Nel nome del Padre e del Figlio e dello Spirito Santo"



Satana nella vita dei Santi
 
 

 

Santa Gemma Galgani

Un giorno la Santa stava ritornando a casa sua dalla chiesa, ove si era recata a pregare.

Benché si fosse in pieno inverno, incontrò sul ponte di un fossato un uomo nudo che volle afferrarla.

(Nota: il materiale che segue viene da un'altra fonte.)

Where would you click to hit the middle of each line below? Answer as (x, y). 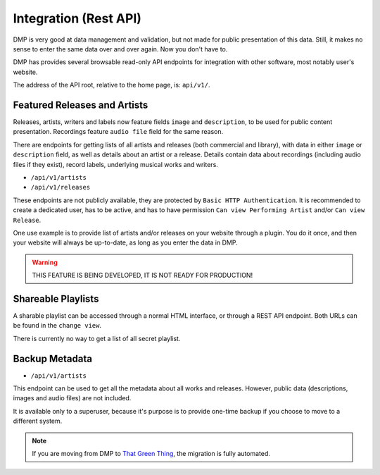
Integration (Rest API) (77, 18)
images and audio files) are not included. (72, 398)
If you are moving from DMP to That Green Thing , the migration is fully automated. (151, 454)
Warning (45, 262)
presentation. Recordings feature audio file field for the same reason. (118, 132)
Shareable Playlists (56, 298)
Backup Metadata (53, 358)
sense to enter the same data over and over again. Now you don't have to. (120, 49)
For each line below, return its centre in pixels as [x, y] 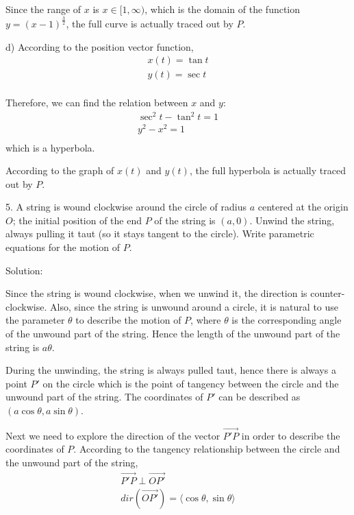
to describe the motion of [128, 320]
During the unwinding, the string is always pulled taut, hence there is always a [171, 370]
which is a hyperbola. [50, 147]
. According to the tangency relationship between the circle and [207, 449]
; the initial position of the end [77, 220]
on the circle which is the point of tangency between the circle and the [191, 383]
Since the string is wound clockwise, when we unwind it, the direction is [156, 293]
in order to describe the [291, 435]
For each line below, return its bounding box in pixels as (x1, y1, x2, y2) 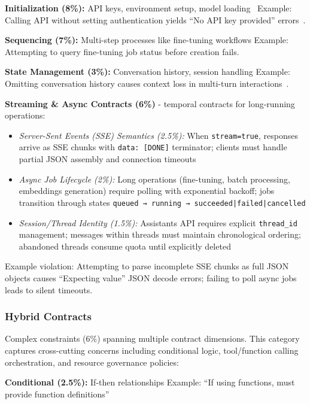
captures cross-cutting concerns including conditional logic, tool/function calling (5, 344, 299, 356)
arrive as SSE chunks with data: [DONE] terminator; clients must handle (19, 141, 287, 153)
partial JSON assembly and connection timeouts (19, 153, 196, 165)
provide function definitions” (5, 387, 110, 400)
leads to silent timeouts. (5, 283, 93, 296)
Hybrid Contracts (5, 309, 92, 324)
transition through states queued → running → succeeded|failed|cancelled (19, 196, 306, 208)
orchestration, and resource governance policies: (5, 356, 179, 368)
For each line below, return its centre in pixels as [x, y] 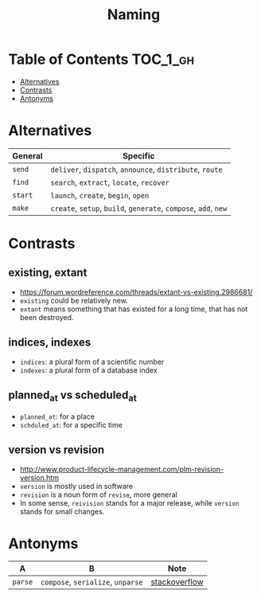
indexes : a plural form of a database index [88, 370]
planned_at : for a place [57, 416]
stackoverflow [177, 582]
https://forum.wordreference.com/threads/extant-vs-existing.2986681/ [136, 291]
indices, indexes [50, 343]
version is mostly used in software [76, 486]
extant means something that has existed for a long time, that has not [134, 309]
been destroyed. [47, 317]
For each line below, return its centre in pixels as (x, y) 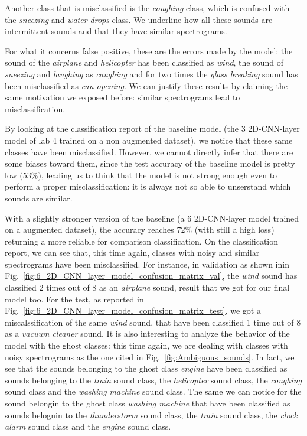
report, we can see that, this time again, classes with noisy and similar (132, 253)
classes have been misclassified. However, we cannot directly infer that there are (149, 152)
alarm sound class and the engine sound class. (88, 426)
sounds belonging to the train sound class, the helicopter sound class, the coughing (153, 380)
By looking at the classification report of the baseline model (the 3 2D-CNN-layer (152, 128)
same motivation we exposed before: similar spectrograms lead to (123, 97)
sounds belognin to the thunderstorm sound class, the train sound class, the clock (151, 414)
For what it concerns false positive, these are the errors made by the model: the (149, 51)
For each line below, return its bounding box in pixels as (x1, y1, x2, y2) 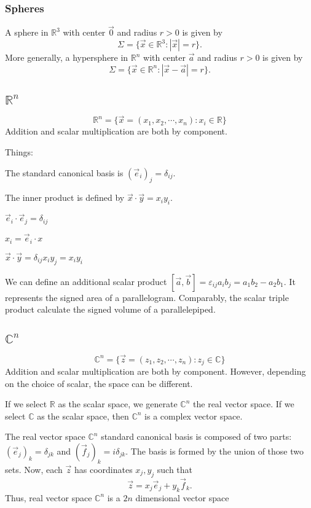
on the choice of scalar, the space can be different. (5, 377, 193, 389)
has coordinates (74, 463, 133, 475)
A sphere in (5, 26, 49, 39)
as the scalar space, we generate (58, 397, 178, 410)
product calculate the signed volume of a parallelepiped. (5, 303, 216, 316)
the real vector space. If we (193, 397, 294, 410)
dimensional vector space (135, 491, 229, 504)
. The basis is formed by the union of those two (125, 444, 304, 457)
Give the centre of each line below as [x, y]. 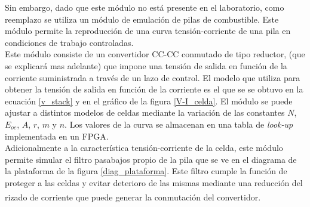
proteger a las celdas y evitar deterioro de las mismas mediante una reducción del [154, 182]
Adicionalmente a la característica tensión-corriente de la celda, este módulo [144, 148]
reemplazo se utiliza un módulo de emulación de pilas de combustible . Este [142, 19]
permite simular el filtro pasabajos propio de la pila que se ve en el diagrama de [151, 159]
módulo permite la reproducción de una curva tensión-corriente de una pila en [148, 31]
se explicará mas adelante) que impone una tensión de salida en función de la [146, 65]
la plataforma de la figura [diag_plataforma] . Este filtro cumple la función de [146, 171]
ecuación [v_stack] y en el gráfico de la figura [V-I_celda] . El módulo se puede [149, 101]
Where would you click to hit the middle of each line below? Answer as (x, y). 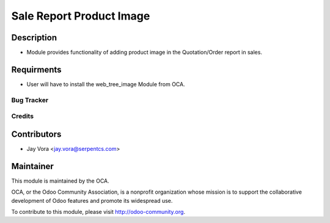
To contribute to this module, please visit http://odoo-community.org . (98, 212)
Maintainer (33, 166)
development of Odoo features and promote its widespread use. (92, 200)
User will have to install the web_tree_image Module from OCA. (106, 84)
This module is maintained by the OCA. (60, 181)
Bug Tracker (30, 100)
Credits (22, 116)
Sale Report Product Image (81, 16)
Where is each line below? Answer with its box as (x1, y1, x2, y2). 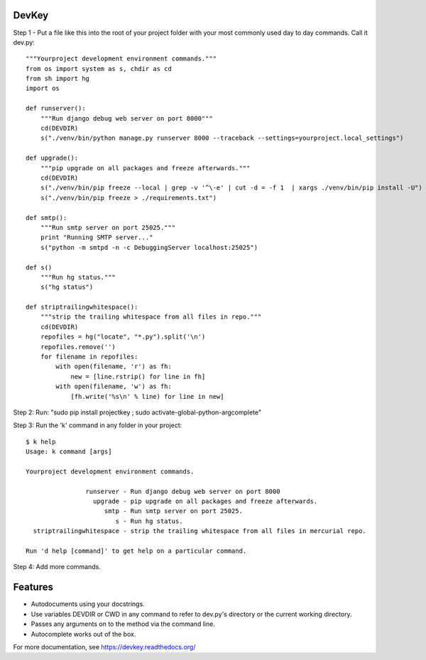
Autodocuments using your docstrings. (31, 600, 145, 608)
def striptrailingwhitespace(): (26, 303, 138, 312)
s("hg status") (40, 283, 94, 291)
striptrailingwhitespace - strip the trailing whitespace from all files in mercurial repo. (33, 527, 367, 535)
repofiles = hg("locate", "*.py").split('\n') (40, 333, 206, 341)
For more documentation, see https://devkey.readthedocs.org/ (13, 642, 196, 651)
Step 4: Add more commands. (13, 563, 101, 571)
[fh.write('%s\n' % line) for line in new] (70, 392, 224, 400)
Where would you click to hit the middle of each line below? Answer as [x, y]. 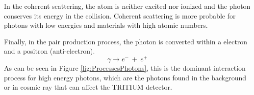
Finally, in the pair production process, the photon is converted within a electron [126, 41]
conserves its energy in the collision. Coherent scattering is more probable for [120, 15]
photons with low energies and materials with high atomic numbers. [106, 25]
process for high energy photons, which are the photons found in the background [125, 77]
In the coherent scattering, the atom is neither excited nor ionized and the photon [127, 6]
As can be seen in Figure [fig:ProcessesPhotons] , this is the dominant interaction [125, 68]
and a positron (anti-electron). [50, 51]
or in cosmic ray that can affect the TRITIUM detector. [88, 87]
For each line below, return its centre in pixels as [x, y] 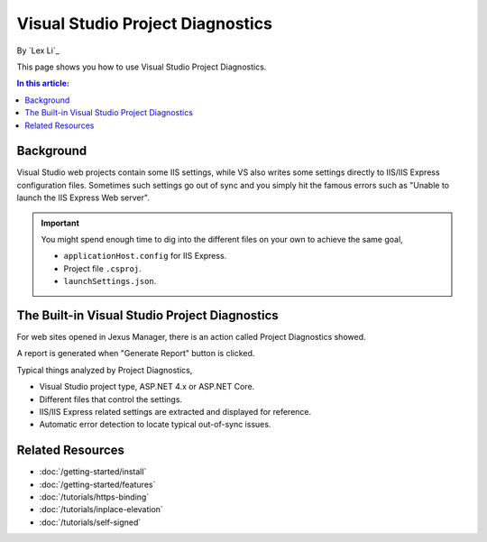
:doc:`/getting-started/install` [93, 472]
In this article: [43, 83]
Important [60, 223]
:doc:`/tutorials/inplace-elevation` [101, 510]
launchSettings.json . [110, 281]
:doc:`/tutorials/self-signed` [90, 522]
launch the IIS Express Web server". [83, 198]
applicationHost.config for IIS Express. [145, 256]
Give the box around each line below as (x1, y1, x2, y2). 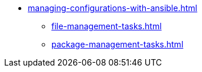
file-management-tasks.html (51, 21, 162, 31)
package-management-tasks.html (51, 39, 184, 49)
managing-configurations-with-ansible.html (28, 3, 197, 13)
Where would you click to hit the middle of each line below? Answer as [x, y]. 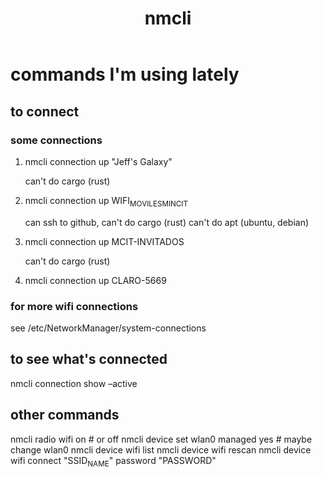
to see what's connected [89, 359]
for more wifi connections [74, 306]
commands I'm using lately [125, 74]
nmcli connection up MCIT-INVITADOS [104, 241]
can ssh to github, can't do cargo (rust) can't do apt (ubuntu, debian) [167, 222]
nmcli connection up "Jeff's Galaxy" [98, 161]
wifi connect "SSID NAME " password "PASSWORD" [113, 461]
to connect [45, 111]
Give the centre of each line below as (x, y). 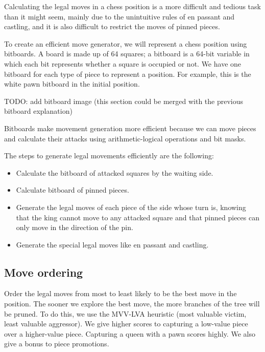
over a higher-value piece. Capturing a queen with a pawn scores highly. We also (130, 333)
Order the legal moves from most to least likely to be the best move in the (121, 293)
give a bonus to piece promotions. (57, 344)
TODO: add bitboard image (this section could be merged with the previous (124, 101)
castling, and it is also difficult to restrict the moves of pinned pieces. (112, 26)
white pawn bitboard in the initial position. (72, 84)
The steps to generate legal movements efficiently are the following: (109, 156)
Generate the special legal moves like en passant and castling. (112, 244)

La poverina, sconcertata e scovolta, per poter sfuggire a quell'uomo lussurioso, si gettò nel fossato pieno di acqua, che, per fortuna era gelata in superficie.

Quel finto uomo nudo era il demonio.

La giovane fu, poi, messa in salvo da alcune buone persone che passavano in quel momento.

Sappiamo, inoltre, quanti altri fastidi e disturbi, nonché dispetti le abbia fatto il Maligno, specialmente quando scriveva la autobiografia per ordine del suo Confessore, P. Germano. Le prendeva perfino il calamaio e lo gettava per terra con violenza e rabbia. Altre volte addirittura sporcava con le sue zampe i fogli da essa scritti, affinchè non si riuscisse a leggere ciò che in quelle pagine era scritto.

Questo strano comportamento di Satana si può vedere anche oggi presso il Santuario di S. Gemma a Lucca, sua città nativa.

Gemma era privilegiata della continua visione dell'Angelo Custode. Proprio per questo, l'Angelo dell'Inferno, non la poteva sopportare e la disturbava in mille modi.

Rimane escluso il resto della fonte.